Within hours after the draft concluded April 28, Shepley agreed to a standard threeyear deal with the Jets as an undrafted rookie.
By far the biggest hurdle for any NFL-aspiring Canadian offensive lineman who played his college ball north of the border is overcoming the line-of-scrimmage rule change. In Canada, defensive linemen must line up a yard off the ball. In America, they’re snorting in your face, inches away.

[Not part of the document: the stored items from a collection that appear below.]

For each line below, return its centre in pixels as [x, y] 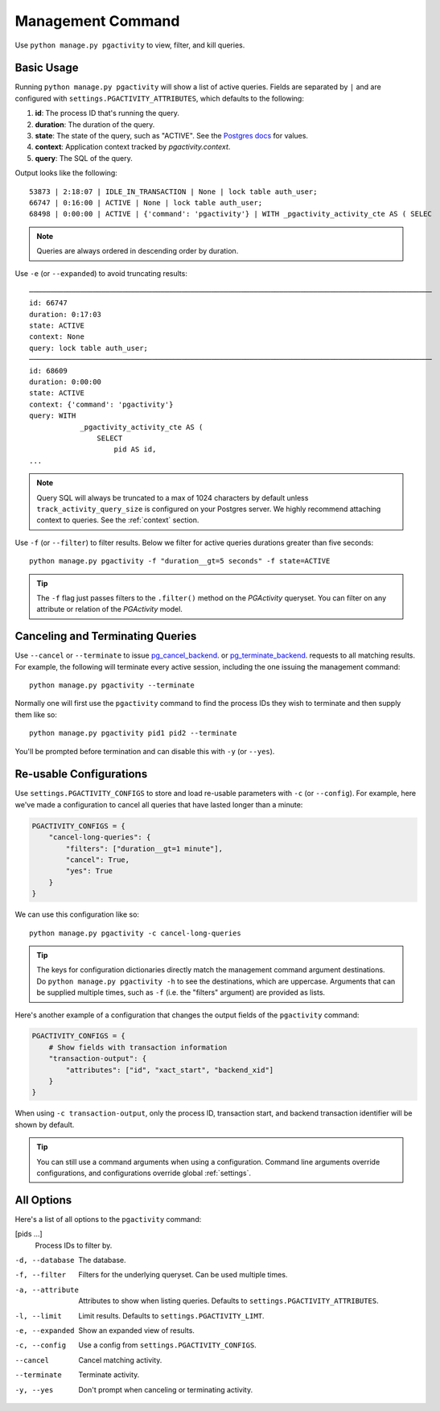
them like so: [36, 714]
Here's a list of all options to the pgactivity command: [108, 1219]
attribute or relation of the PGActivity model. [109, 609]
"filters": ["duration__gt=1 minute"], [144, 848]
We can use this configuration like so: [77, 914]
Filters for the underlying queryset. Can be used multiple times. [183, 1275]
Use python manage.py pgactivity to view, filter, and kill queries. [130, 45]
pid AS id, [135, 450]
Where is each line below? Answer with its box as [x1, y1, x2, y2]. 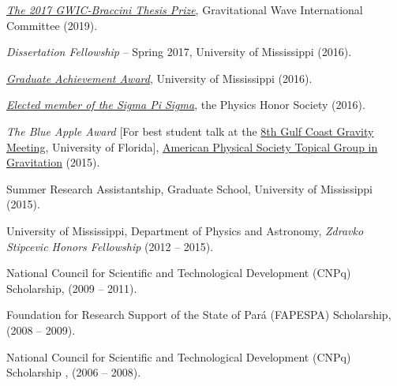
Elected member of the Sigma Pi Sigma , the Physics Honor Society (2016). [6, 96, 365, 113]
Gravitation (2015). [6, 154, 100, 171]
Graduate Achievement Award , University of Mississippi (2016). [6, 69, 313, 86]
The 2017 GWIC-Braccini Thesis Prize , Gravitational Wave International [6, 2, 363, 17]
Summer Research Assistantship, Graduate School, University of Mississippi [6, 180, 373, 197]
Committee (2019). [6, 17, 98, 33]
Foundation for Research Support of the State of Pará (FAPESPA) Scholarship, [6, 306, 391, 323]
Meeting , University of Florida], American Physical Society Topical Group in [6, 138, 378, 155]
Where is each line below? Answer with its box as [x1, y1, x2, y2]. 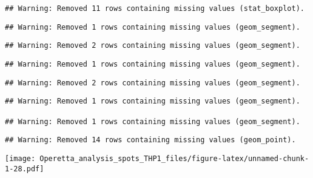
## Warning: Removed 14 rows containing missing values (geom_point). [5, 136, 296, 145]
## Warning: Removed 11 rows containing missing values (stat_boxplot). [5, 4, 305, 13]
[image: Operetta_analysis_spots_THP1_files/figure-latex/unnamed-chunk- [5, 154, 309, 163]
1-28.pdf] [5, 164, 44, 173]
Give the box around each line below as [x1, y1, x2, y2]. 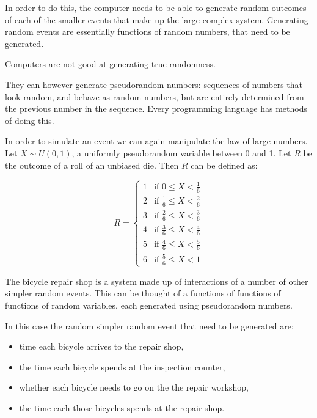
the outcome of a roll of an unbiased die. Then [5, 158, 179, 171]
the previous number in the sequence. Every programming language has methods [5, 102, 307, 115]
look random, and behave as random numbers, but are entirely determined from [5, 90, 304, 103]
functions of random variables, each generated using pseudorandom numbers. [5, 299, 293, 312]
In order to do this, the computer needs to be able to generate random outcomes [5, 1, 307, 13]
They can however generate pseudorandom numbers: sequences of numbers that [5, 78, 303, 90]
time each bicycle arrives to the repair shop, [19, 340, 184, 353]
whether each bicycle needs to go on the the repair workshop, [19, 381, 249, 394]
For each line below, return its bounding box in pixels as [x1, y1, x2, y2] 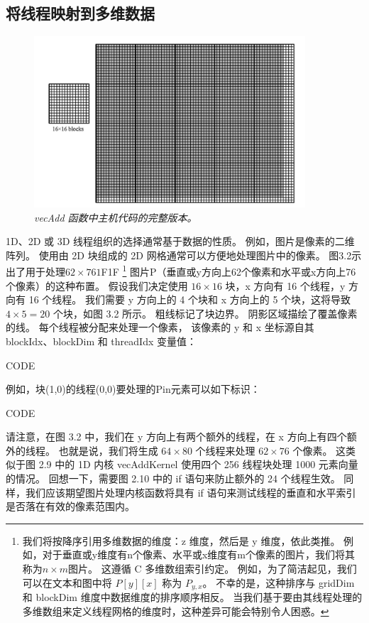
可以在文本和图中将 [22, 575, 112, 590]
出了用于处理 [6, 264, 65, 278]
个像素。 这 [292, 443, 346, 457]
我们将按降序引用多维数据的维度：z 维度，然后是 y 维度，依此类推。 [22, 533, 341, 548]
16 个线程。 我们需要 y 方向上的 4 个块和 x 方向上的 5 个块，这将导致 [28, 292, 351, 307]
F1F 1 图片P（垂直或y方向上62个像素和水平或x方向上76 [101, 262, 356, 278]
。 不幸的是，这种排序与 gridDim [202, 575, 355, 590]
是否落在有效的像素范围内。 [6, 499, 135, 514]
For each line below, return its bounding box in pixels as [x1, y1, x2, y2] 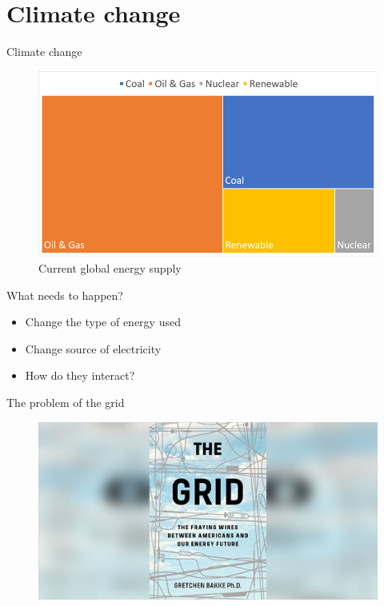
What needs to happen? [6, 286, 123, 303]
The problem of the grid [6, 394, 125, 411]
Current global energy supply [38, 260, 182, 277]
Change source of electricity [25, 340, 162, 357]
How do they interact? [25, 367, 135, 384]
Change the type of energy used [25, 313, 181, 330]

“It was an adjustment at the beginning of (spring practices) in May. Now it’s just football. I mean, certainly the speed is a lot faster. But I’m already used to it. I feel like it’s just getting down the technique of playing American football now.
“I was a big guy in Canada, being patient with my sets, and being patient with my punch. And here it’s like, you’ve got to make up your mind fast — like it’s a baseball pitch coming at’cha and you have to decide so fast whether to swing or not. Just from that standpoint it’s a lot quicker. And, obviously, the level of athlete is a whole different calibre.
“But I like a challenge and I think I’m doing well with it so far.”